Clive Howard, employment partner at Keystone Law, characterised the Zarembok decision as "strange" and advised that it "should be viewed with caution." He believes that the ruling "may very well cause alarm among potential whistleblowers," but he adds that "such concern should be minimised by such individuals evaluating their case thoroughly and promptly."


“Whistleblowers need to be able to set out a reasonable belief if the action complained of goes ahead, it is likely there will be wrongdoing.
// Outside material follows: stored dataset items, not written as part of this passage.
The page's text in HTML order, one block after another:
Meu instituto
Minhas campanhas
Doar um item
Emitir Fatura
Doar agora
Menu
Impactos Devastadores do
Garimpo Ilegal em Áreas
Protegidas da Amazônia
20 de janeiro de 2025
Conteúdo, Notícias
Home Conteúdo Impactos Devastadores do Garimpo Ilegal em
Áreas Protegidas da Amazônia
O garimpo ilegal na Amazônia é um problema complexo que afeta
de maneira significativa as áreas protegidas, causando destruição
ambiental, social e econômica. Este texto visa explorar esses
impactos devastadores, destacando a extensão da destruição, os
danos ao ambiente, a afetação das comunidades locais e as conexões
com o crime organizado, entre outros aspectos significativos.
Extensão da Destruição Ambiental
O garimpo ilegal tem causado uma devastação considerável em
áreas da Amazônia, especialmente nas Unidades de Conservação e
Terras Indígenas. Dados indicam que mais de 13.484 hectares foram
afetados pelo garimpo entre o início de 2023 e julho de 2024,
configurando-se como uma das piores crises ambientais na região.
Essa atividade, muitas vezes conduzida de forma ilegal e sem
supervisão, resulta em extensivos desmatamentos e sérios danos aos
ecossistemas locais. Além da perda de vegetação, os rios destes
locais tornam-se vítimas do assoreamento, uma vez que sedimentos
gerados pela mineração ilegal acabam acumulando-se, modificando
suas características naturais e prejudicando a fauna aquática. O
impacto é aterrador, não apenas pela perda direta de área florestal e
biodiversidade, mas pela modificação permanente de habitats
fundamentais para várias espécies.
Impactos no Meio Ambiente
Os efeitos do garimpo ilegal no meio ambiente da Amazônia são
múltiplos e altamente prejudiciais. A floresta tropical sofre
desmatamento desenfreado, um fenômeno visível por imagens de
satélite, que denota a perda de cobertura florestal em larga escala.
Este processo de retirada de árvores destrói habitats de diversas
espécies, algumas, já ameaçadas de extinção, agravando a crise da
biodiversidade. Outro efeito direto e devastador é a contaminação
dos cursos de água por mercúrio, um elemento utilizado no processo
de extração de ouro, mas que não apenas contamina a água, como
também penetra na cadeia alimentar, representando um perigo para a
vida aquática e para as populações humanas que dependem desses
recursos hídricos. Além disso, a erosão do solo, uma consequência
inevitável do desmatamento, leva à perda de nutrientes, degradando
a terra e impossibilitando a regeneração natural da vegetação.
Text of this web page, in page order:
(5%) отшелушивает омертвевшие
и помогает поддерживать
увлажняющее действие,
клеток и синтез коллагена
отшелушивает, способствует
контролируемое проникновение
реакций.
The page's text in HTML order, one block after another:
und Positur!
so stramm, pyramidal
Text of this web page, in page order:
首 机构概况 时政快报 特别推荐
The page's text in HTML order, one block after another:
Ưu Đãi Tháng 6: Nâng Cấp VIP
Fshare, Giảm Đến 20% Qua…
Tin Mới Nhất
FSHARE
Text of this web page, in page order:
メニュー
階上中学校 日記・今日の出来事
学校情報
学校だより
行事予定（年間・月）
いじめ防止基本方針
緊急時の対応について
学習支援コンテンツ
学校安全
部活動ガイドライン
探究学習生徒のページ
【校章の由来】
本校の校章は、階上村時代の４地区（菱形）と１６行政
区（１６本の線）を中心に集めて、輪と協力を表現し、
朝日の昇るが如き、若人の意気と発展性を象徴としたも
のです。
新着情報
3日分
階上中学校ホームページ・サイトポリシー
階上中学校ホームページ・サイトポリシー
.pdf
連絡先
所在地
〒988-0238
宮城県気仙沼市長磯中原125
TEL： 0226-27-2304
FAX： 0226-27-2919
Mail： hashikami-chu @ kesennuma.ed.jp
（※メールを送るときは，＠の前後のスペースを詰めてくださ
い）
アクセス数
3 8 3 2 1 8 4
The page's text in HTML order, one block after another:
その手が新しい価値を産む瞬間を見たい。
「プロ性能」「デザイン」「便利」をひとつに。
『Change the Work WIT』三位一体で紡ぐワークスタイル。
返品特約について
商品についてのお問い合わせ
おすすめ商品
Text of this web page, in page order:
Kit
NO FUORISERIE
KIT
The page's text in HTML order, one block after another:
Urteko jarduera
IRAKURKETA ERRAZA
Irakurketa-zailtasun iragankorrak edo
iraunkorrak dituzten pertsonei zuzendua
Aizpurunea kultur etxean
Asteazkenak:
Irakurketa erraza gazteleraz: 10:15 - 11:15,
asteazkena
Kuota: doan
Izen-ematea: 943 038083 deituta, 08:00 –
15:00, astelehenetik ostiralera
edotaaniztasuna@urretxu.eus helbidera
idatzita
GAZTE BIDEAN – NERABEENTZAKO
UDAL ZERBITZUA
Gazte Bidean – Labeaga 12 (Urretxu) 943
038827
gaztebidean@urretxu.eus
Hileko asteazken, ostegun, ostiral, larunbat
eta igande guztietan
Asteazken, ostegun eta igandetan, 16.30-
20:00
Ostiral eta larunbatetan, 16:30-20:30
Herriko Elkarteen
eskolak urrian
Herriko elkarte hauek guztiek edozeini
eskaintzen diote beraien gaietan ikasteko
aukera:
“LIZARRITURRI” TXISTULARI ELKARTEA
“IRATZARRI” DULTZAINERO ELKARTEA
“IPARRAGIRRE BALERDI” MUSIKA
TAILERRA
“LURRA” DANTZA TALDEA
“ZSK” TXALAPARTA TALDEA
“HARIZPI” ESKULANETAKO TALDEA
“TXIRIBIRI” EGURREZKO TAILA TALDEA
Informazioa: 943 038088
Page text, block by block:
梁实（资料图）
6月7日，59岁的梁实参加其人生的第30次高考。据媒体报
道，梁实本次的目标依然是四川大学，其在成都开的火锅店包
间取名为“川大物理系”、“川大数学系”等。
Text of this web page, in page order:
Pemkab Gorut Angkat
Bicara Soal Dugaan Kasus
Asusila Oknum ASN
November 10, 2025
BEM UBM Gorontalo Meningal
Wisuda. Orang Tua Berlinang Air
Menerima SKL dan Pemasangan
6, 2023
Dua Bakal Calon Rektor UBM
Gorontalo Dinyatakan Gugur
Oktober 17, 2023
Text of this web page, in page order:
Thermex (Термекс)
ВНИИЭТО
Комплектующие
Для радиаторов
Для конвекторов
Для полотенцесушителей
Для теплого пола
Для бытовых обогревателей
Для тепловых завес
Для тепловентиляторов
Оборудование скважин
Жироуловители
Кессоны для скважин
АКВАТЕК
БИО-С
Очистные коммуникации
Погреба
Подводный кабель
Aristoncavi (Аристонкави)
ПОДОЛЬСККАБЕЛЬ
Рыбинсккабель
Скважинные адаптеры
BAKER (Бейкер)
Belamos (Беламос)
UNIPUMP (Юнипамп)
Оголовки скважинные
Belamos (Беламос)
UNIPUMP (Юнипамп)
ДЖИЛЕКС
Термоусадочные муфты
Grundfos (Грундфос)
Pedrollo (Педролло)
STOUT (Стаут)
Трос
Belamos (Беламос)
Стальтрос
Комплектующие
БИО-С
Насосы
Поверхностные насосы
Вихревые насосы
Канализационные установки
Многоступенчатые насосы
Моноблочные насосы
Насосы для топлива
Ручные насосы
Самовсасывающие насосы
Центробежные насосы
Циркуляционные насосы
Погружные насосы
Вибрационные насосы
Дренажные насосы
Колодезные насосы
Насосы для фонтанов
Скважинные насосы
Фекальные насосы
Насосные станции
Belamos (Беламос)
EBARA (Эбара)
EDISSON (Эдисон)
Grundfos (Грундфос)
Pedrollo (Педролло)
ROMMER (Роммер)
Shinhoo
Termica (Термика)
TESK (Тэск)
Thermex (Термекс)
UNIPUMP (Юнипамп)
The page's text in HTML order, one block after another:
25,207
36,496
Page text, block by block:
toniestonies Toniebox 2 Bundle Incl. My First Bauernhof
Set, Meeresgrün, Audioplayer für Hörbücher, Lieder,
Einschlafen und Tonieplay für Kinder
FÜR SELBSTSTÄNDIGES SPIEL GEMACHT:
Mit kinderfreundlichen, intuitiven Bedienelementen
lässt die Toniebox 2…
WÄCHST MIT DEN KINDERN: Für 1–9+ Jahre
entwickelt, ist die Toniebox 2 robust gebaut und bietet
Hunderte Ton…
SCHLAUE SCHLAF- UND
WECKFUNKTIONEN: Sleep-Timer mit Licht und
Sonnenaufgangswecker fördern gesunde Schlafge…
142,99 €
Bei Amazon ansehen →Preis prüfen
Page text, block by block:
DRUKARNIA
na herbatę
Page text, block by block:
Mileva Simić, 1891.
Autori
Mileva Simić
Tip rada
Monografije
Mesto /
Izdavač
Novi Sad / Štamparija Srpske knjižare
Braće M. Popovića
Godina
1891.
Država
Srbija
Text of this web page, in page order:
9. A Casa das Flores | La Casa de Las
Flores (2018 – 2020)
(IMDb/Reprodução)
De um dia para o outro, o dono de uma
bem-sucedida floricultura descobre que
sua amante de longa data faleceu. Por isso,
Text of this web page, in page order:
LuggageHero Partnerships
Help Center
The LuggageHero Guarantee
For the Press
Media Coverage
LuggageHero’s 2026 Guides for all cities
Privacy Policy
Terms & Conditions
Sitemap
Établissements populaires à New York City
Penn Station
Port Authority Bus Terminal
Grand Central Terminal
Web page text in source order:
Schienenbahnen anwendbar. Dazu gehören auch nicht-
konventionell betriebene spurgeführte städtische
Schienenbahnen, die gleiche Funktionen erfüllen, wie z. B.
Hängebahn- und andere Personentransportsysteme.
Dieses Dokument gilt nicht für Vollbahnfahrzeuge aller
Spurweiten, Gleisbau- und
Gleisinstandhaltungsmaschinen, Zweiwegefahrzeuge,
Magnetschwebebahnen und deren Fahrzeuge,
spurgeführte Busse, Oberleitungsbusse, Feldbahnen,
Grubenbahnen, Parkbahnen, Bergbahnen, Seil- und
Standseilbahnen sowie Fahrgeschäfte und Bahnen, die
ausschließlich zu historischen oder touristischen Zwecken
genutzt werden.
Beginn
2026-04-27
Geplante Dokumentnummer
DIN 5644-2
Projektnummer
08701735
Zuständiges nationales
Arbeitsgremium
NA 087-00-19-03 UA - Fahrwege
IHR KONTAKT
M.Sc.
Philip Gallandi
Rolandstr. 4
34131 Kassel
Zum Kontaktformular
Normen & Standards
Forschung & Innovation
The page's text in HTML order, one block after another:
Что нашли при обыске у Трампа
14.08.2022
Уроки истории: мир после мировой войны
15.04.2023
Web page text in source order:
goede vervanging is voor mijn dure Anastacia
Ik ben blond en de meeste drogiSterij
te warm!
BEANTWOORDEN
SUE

That’s why the disclosure is being made,” said Howard. “And to address the obstacle put in place by this particular employment tribunal on public interest, the whistleblower should consciously consider why the disclosure is in the public interest—not usually a difficult requirement.”


Fudia Smartt, an employment partner at the law firm Spencer West, does not believe the case raises the evidence threshold, but rather "highlights a key component of the legal test for whistleblower protection," namely "the fact that a worker's subjective belief is only protected if a tribunal determines it was reasonable for them to hold such a belief."


Smartt said while the case does not break new ground, it “serves as a timely reminder it can be difficult for a claimant to bring successful whistleblowing claims.”


“Judgments like these highlight the tension with whistleblowing legislation,” she said. “On the one hand, it is right employees cannot easily make spurious claims of wrongdoing to maximize potential settlements.”


However, said Smartt, “If the bar for bringing a successful whistleblowing claim is too high, it may have a chilling effect on would-be whistleblowers, who, fearing they will not be able to meet all the various legal tests to have protection, may decide not to say anything or simply leave their employer.”


"Perhaps now is the time for Parliament to re-examine the whistleblowing legislation to see if it has got the balance right," she noted, in light of the heightened regulatory emphasis on firms' "speak-up" cultures.


Zarembok's bribery worries arose after he returned from paternity leave and a debate arose around potential employee benefits.


“This judgment is a stark reminder whistleblowing protection is only afforded to those workers who make protected disclosures in good faith and certainly not to individuals who make a whistleblowing claim merely as a litigation tactic,” said Neil Robson, partner at law firm Katten UK.


Robson added, “It’s also clear that even if a worker is making the protected disclosure genuinely in the public interest, their claim will not succeed where there are only rumors of wrongdoing. Fundamentally, a worker must establish the relevant failure or wrongdoing has occurred, is ongoing, or is likely to occur.”